Abstract: https://reurl.cc/Vm8Am5
Chemical reactions at surfaces play a crucial role in various chemical processes, including catalytic synthesis, energy conversion, environmental remediation, and gas sensing. Surface science techniques allow us to investigate the fundamental physicochemical processes occurring at surfaces. We have developed several in situ and operando experimental methods to observe surface reactions at gas/solid and solid/liquid interfaces.

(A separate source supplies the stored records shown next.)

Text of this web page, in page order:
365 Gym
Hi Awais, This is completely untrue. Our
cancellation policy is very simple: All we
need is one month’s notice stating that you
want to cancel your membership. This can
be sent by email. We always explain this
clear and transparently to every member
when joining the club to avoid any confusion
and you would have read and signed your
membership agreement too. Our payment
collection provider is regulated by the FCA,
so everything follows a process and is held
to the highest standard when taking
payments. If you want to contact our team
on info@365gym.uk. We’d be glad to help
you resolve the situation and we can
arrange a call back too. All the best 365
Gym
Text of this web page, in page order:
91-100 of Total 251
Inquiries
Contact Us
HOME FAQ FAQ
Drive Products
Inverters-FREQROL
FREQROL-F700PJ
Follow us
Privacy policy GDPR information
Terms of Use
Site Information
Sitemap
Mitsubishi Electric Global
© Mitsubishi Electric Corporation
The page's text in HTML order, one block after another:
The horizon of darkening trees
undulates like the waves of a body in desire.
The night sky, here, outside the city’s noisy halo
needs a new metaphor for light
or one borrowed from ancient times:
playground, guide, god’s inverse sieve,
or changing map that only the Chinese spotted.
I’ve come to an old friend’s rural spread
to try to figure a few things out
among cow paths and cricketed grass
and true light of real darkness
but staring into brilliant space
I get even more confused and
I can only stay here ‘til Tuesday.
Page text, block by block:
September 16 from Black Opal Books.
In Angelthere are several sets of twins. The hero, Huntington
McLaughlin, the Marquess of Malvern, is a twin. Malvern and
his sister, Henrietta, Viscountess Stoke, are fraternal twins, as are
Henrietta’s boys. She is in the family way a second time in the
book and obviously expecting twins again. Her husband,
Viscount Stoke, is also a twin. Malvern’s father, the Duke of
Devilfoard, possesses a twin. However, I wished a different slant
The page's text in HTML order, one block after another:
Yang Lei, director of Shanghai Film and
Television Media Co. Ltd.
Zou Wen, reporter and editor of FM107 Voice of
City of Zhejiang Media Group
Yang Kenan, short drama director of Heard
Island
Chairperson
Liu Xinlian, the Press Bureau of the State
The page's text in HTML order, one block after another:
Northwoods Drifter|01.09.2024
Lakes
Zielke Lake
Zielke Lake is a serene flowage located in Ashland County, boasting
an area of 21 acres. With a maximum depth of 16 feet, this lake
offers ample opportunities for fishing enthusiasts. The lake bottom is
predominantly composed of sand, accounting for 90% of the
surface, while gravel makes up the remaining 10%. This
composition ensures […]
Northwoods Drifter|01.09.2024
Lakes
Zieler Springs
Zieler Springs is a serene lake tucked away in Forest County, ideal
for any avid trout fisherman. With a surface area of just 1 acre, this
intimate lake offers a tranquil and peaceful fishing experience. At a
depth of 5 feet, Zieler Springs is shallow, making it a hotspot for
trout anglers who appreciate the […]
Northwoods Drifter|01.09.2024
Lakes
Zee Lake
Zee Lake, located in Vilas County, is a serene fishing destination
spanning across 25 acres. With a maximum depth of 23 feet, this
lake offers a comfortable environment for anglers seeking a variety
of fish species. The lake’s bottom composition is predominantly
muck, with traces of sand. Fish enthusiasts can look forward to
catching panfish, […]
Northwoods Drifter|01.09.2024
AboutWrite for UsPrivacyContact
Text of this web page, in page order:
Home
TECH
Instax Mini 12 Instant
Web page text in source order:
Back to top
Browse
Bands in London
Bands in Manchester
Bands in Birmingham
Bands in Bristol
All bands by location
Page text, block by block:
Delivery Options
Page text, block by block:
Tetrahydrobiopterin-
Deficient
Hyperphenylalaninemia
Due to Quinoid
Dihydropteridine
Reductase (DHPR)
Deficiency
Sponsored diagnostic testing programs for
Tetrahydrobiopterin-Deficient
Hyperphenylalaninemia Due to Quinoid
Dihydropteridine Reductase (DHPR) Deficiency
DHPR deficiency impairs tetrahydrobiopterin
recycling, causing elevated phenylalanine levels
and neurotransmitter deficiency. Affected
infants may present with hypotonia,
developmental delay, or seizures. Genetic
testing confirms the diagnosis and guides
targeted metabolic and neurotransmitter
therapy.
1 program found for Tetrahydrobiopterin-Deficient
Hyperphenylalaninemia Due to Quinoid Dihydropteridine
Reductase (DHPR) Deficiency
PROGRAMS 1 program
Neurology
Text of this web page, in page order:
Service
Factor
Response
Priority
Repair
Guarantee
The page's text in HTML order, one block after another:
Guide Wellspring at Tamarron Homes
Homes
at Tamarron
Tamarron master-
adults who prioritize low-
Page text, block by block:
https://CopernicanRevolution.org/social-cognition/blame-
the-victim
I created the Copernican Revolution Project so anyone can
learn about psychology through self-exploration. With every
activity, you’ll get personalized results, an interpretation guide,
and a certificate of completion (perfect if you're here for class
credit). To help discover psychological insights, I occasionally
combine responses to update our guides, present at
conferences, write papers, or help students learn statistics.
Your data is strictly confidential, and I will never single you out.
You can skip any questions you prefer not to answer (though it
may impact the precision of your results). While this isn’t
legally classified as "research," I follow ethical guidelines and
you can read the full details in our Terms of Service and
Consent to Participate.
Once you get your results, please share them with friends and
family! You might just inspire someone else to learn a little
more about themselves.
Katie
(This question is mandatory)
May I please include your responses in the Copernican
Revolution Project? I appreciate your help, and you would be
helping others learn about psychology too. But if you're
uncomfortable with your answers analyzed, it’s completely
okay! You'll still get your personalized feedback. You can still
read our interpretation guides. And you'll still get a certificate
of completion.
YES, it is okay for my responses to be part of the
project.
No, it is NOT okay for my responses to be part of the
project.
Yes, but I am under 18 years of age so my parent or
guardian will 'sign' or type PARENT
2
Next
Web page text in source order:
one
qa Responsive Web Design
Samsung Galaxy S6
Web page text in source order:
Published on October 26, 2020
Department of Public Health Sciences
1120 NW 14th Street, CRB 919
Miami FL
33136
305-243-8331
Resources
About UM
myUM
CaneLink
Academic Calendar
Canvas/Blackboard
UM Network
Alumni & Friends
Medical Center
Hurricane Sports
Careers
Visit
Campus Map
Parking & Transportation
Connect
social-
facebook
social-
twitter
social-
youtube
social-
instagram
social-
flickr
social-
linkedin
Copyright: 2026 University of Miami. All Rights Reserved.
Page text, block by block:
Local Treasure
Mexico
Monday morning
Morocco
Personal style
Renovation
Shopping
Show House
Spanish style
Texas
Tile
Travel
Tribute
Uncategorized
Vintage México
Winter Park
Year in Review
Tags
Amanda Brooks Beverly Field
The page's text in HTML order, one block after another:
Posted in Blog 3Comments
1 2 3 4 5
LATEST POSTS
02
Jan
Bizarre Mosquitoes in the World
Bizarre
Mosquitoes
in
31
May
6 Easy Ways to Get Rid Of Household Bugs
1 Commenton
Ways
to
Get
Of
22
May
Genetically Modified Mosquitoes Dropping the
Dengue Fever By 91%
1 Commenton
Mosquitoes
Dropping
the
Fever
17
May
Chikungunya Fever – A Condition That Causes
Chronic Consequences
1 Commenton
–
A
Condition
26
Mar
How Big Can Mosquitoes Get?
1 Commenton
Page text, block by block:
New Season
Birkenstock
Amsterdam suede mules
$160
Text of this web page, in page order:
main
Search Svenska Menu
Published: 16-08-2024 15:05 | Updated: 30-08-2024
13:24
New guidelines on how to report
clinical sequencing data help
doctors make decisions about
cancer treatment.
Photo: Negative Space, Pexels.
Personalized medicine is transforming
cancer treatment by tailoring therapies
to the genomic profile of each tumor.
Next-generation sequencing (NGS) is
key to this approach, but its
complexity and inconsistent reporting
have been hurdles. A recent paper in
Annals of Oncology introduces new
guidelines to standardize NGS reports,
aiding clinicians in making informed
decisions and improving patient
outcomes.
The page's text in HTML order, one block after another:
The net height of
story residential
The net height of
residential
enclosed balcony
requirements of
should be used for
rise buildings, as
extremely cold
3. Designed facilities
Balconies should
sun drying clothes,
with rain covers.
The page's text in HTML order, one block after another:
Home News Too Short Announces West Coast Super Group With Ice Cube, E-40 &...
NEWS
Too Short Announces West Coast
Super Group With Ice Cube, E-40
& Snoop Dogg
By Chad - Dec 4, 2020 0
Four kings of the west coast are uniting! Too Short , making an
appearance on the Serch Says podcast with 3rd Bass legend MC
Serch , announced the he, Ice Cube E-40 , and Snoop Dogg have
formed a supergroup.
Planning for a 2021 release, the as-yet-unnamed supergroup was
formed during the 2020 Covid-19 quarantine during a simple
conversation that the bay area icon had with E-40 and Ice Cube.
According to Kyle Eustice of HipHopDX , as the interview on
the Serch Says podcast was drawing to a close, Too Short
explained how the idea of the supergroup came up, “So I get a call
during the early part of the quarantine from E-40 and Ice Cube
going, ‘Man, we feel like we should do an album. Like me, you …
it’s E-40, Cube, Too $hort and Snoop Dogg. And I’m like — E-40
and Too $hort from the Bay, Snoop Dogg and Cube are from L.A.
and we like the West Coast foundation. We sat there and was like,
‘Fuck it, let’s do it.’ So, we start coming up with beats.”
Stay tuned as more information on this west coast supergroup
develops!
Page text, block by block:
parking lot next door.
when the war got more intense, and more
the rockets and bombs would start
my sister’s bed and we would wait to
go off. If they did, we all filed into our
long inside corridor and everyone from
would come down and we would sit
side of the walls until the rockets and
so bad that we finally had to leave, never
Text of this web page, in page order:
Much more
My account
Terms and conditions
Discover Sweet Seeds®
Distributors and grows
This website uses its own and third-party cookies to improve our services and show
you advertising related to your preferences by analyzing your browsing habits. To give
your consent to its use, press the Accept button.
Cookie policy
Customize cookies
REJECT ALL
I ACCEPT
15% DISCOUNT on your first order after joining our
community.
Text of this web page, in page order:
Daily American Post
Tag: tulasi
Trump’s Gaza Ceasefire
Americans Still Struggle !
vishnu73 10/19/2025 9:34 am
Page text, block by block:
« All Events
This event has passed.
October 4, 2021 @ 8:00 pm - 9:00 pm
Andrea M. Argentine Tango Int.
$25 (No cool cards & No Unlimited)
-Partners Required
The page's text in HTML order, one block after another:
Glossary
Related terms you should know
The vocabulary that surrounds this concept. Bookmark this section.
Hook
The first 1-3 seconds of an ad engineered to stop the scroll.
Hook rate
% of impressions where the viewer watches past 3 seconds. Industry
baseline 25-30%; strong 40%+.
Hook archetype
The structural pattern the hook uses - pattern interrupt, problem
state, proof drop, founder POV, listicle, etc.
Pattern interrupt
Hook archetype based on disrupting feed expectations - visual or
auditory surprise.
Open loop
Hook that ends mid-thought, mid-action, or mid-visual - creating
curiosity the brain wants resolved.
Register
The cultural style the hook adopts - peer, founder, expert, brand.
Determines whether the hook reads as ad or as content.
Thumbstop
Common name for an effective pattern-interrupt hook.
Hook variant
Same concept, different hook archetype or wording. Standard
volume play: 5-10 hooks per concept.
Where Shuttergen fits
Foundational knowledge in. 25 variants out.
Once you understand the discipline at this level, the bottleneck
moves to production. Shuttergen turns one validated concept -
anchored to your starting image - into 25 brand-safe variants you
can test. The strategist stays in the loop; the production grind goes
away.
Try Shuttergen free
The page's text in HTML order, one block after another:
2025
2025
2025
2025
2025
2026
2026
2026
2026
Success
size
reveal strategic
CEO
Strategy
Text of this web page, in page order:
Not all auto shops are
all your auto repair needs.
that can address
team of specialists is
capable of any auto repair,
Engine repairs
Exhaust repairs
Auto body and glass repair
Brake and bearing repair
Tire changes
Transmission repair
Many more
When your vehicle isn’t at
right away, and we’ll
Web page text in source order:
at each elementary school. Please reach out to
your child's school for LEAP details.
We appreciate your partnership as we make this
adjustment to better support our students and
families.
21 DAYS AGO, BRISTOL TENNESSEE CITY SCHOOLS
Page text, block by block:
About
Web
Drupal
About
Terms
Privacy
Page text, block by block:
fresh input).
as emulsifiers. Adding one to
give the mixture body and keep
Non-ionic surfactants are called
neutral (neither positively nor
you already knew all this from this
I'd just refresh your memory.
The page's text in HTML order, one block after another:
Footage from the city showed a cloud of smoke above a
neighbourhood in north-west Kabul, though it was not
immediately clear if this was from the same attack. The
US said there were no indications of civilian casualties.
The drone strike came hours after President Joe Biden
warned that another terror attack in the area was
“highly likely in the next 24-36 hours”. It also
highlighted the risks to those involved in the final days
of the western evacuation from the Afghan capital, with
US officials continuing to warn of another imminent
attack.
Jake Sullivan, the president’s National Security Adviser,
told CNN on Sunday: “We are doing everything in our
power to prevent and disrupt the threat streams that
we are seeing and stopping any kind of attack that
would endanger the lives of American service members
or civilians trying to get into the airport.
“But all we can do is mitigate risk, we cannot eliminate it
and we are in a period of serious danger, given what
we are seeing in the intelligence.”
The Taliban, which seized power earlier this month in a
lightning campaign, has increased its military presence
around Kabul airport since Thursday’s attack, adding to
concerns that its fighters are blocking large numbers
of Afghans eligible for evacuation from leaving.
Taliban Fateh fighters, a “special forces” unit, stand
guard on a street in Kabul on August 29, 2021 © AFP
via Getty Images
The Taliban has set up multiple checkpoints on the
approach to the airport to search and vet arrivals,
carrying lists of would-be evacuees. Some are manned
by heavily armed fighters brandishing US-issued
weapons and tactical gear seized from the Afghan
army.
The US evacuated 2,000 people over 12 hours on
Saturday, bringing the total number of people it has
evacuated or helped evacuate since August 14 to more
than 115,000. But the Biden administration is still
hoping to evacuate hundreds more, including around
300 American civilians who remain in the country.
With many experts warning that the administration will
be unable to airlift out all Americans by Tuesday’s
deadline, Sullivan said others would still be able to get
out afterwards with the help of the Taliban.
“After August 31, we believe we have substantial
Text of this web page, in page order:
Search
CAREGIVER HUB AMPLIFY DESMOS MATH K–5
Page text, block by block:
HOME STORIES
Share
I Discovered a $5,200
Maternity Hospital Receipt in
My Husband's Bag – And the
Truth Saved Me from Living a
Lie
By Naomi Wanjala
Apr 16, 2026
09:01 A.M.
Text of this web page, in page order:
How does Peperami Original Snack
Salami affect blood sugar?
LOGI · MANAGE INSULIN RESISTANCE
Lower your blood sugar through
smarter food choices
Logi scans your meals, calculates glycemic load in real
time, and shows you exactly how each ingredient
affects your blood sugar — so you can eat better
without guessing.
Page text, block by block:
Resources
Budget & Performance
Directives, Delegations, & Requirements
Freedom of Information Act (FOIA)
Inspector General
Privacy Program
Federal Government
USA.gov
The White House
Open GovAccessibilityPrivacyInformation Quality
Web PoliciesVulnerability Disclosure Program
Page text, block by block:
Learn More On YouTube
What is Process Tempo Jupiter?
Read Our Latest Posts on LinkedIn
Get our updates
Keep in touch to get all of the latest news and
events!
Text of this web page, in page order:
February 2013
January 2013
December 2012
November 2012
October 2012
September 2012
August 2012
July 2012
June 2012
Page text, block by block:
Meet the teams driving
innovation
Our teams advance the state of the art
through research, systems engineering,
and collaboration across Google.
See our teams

So far, our research is focusing on the development and characterization of gas sensing materials capable of detecting small molecules such as hydrogen, using ambient pressure X-ray photoelectron spectroscopy (AP-XPS) and X-ray absorption spectroscopy (XAFS).
Recently, we developed a sensor material which detects hydrogen gas in air and human breath with high sensitivity (1 ppm), using nanometer-thick platinum-based thin films, such as Pt-Rh alloys. The Pt-Rh sensor detects atmospheric hydrogen concentrations through changes in electrical resistivity. We performed operando AP-XPS measurements in conjunction with resistivity monitoring to study the sensing behavior of the Pt-Rh thin-film sensor. The results show that the resistivity decreases upon exposure to H2 gas, whereas it increases when exposed to O2 gas. Corresponding changes were observed in the Rh 3d and Pt 4f XPS spectra depending on the background gas conditions. Prior to gas exposure, the surface was dominated by Rh oxide. Upon exposure to H2 gas, the chemical state shifted markedly, with Rh oxide being fully reduced to its metallic state. Conversely, exposure to O2 gas led to the reformation of oxygen-induced species. These findings demonstrate that the surface chemical state is closely correlated with the functional properties of the material.